Export 50 samples for manual evaluation following the paper's methodology.

In [None]:
samples_per_type = 10
manual_eval_samples = []

for q_type in results_df['question_type'].unique():
    type_data = results_df[results_df['question_type'] == q_type]
    samples = type_data.sample(min(samples_per_type, len(type_data)), random_state=SEED)
    manual_eval_samples.append(samples)

manual_eval_df = pd.concat(manual_eval_samples, ignore_index=True)

manual_eval_df['fluency'] = ""
manual_eval_df['relevance'] = ""
manual_eval_df['answerability'] = ""
manual_eval_df['notes'] = ""

eval_columns = ['question_type', 'input', 'reference', 'prediction', 
                'fluency', 'relevance', 'answerability', 'notes']
manual_eval_df[eval_columns].to_csv(OUTPUT_DIR / "manual_evaluation_form.csv", index=False)

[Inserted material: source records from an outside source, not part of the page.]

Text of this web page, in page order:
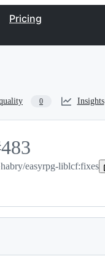
Pricing
0 Insights
483
easyrpg-liblcf:fixes
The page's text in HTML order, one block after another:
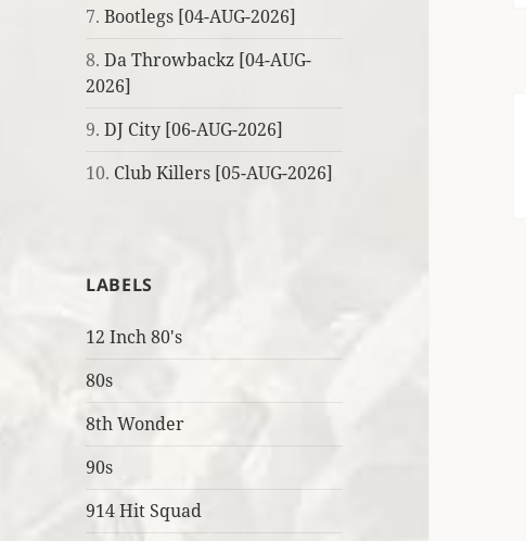
7.Bootlegs [04-AUG-2026]
8.Da Throwbackz [04-AUG-
2026]
9.DJ City [06-AUG-2026]
10. Club Killers [05-AUG-2026]
LABELS
12 Inch 80's
80s
8th Wonder
90s
914 Hit Squad
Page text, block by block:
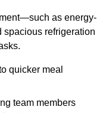
as energy-
spacious refrigeration
quicker meal
team members
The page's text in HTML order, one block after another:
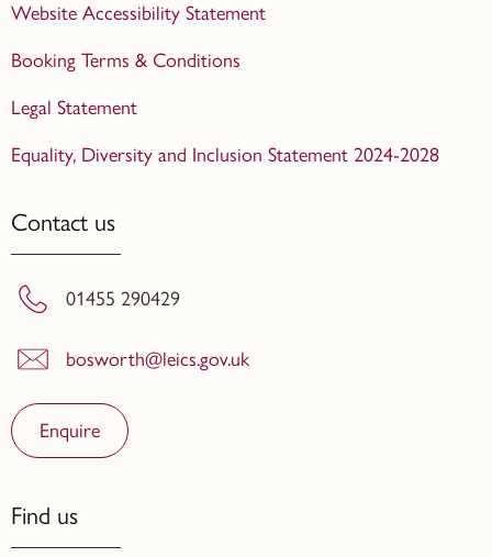
Website Accessibility Statement
Booking Terms & Conditions
Legal Statement
Equality, Diversity and Inclusion Statement 2024-2028
Contact us
01455 290429
bosworth@leics.gov.uk
Enquire
Find us
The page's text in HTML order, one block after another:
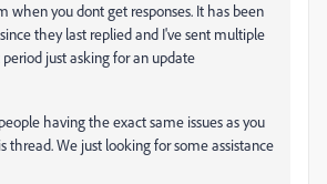
when you dont get responses. It has been
they last replied and I've sent multiple
just asking for an update
having the exact same issues as you
thread. We just looking for some assistance
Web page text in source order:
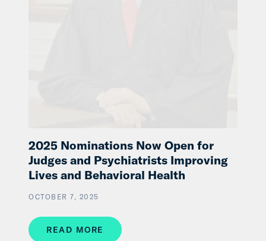
2025 Nominations Now Open for
Judges and Psychiatrists Improving
Lives and Behavioral Health
OCTOBER 7, 2025
READ MORE
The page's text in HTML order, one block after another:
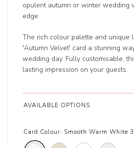
opulent autumn or winter wedding
edge.
The rich colour palette and unique
'Autumn Velvet' card a stunning
wedding day. Fully customisable,
lasting impression on your guests.
AVAILABLE OPTIONS
Card Colour: Smooth Warm White

print(f"Manual evaluation form saved with {len(manual_eval_df)} samples")
print(f"\nEvaluation Criteria (from paper):")
print("  Fluency (1-5): Is the question grammatically correct and natural?")
print("  Relevance (1-5): Is the question relevant to the context?")
print("  Answerability (0/1): Can the question be answered from the context? (0 = good for Socratic)")

## 11. Error Analysis

In [None]:
low_bleu = results_df[results_df['bleu_1'] < 0.05].sample(min(5, len(results_df[results_df['bleu_1'] < 0.05])), random_state=SEED)

print("Low BLEU Examples (potential issues):")
print("="*80)
for idx, row in low_bleu.iterrows():
    print(f"\nType: {row['question_type']}")
    print(f"Reference: {row['reference']}")
    print(f"Generated: {row['prediction']}")
    print(f"BLEU-1: {row['bleu_1']:.4f}")

In [None]:
results_df['pred_length'] = results_df['prediction'].apply(lambda x: len(x.split()))
results_df['ref_length'] = results_df['reference'].apply(lambda x: len(x.split()))

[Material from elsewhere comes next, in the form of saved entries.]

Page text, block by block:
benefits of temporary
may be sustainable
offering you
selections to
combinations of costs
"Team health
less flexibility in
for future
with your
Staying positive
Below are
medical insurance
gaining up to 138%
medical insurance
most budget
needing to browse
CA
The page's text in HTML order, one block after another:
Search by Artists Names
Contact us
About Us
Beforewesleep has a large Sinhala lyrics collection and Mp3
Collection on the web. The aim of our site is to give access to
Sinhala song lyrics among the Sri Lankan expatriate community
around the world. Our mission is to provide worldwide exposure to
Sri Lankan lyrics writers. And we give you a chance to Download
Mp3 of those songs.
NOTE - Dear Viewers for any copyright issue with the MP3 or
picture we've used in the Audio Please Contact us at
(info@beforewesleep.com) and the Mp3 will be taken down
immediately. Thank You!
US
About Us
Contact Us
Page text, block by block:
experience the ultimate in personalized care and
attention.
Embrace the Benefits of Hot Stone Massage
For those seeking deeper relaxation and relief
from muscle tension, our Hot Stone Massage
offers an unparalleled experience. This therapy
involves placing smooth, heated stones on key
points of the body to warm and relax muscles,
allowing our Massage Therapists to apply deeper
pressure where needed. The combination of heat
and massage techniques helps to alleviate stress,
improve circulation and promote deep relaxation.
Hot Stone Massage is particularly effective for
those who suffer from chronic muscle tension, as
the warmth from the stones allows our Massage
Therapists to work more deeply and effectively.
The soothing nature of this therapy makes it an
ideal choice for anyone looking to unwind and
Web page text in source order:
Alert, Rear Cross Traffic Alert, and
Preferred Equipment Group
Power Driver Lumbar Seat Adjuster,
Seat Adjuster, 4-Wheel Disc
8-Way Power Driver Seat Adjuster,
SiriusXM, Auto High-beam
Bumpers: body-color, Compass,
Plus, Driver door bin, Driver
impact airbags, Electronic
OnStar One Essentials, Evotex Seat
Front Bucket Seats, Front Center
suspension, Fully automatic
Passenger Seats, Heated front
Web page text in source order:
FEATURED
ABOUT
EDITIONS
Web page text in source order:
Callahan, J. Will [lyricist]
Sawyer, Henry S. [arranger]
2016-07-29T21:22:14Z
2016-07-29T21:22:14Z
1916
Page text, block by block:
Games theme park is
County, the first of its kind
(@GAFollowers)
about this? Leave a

short_preds = results_df[results_df['pred_length'] < 3]
long_preds = results_df[results_df['pred_length'] > 50]

print(f"\nLength Analysis:")
print(f"  Very short predictions (< 3 words): {len(short_preds)}")
print(f"  Very long predictions (> 50 words): {len(long_preds)}")
print(f"  Avg prediction length: {results_df['pred_length'].mean():.1f} words")
print(f"  Avg reference length: {results_df['ref_length'].mean():.1f} words")

## 12. Summary Report

In [None]:
summary = {
    "timestamp": datetime.now().isoformat(),
    "test_samples": len(results_df),
    "metrics": {
        "bleu_1": float(np.mean(bleu_1_scores)),
        "bleu_2": float(np.mean(bleu_2_scores)),
        "bleu_4": float(np.mean(bleu_4_scores)),
        "rouge_1": float(np.mean(rouge1_scores)),
        "rouge_2": float(np.mean(rouge2_scores)),
        "rouge_L": float(np.mean(rougeL_scores)),
        "bertscore_f1": float(F1.mean())
    },
    "paper_baselines": {
        "bleu_1": 0.172,
        "rouge_L": 0.211,
        "bertscore_f1": 0.632
    },
    "metrics_by_type": type_metrics.to_dict()
}

with open(OUTPUT_DIR / "evaluation_summary.json", "w") as f:
    json.dump(summary, f, indent=2)

print("="*60)
print("EVALUATION SUMMARY")
print("="*60)
print(f"\nTest samples: {len(results_df)}")
print(f"\nOverall Metrics vs Paper Baselines:")
print(f"  BLEU-1:     {np.mean(bleu_1_scores):.4f} (Paper: 0.172) {'✓' if np.mean(bleu_1_scores) >= 0.15 else '✗'}")
print(f"  ROUGE-L:    {np.mean(rougeL_scores):.4f} (Paper: 0.211) {'✓' if np.mean(rougeL_scores) >= 0.18 else '✗'}")
print(f"  BERTScore:  {F1.mean():.4f} (Paper: 0.632) {'✓' if F1.mean() >= 0.60 else '✗'}")
print(f"\nResults saved to {OUTPUT_DIR}")

## 13. Next Steps

1. **Complete manual evaluation** using `manual_evaluation_form.csv`
2. **Calculate inter-annotator agreement** if multiple evaluators
3. **Analyze failure cases** to identify improvement areas
4. **Proceed to vector store setup** (05_keyphrase_extraction.ipynb)

### For Report
Include:
- Table comparing your metrics to paper baselines
- Metrics breakdown by question type chart
- Error analysis examples
- Manual evaluation results (after completion)